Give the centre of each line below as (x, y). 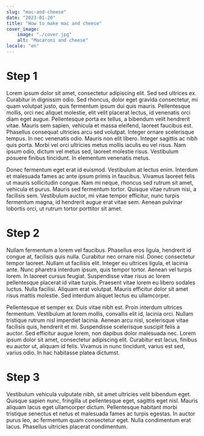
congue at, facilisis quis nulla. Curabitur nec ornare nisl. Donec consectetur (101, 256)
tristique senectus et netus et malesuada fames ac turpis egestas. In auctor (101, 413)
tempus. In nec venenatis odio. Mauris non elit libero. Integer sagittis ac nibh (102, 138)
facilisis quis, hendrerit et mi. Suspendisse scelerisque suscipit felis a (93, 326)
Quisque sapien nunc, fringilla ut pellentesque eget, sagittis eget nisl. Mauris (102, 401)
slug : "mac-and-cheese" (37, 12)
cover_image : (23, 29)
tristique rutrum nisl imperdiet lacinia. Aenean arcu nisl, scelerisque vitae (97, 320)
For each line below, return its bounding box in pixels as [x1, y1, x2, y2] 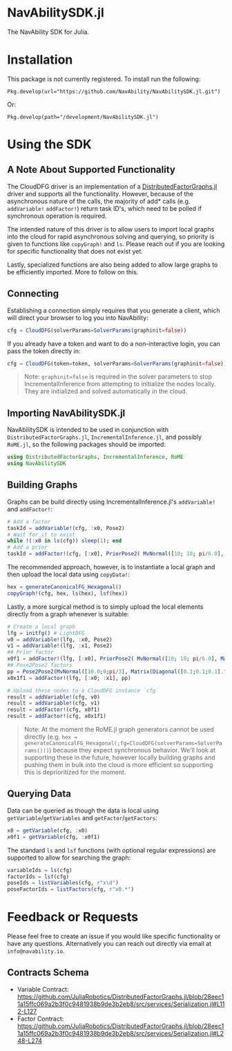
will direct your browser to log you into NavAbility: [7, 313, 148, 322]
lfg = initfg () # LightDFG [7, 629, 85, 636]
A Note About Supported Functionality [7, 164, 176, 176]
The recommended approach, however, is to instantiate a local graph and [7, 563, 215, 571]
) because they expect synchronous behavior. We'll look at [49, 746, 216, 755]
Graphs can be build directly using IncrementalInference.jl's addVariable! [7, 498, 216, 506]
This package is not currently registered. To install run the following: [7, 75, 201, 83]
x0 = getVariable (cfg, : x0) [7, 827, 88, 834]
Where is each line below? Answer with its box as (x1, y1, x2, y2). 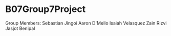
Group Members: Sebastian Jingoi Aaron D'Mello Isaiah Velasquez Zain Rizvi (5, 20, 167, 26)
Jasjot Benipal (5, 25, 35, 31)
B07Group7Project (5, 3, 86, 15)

____________________

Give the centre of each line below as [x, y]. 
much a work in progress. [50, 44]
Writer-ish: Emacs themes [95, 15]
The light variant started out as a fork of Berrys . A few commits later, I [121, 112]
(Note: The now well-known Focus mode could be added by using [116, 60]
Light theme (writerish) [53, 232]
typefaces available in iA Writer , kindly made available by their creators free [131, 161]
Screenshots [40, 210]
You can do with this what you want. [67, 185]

____________________

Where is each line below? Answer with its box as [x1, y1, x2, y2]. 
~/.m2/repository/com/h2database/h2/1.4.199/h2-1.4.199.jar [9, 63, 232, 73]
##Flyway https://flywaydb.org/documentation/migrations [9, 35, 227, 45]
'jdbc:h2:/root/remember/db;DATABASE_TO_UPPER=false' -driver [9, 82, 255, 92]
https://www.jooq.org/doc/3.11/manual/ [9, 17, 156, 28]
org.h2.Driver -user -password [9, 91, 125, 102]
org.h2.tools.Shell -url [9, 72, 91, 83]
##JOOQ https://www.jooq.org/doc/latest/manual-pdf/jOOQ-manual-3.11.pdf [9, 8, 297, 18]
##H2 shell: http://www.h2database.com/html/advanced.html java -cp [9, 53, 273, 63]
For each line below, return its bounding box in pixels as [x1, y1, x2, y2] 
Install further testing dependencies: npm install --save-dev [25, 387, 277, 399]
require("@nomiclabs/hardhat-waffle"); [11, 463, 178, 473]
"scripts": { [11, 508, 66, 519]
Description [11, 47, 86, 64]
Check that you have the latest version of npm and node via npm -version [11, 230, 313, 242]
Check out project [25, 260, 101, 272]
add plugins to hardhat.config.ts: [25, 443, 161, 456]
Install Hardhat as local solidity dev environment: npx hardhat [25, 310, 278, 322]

____________________

▶ [YOUR ASSIGNMENT]: For this exercise, find all lines in the records containing the word "local" and copy them.

▶ [SOLUTION TO THIS TASK]:
The recommended approach, however, is to instantiate a local graph and [7, 563, 215, 571]
Install Hardhat as local solidity dev environment: npx hardhat [25, 310, 278, 322]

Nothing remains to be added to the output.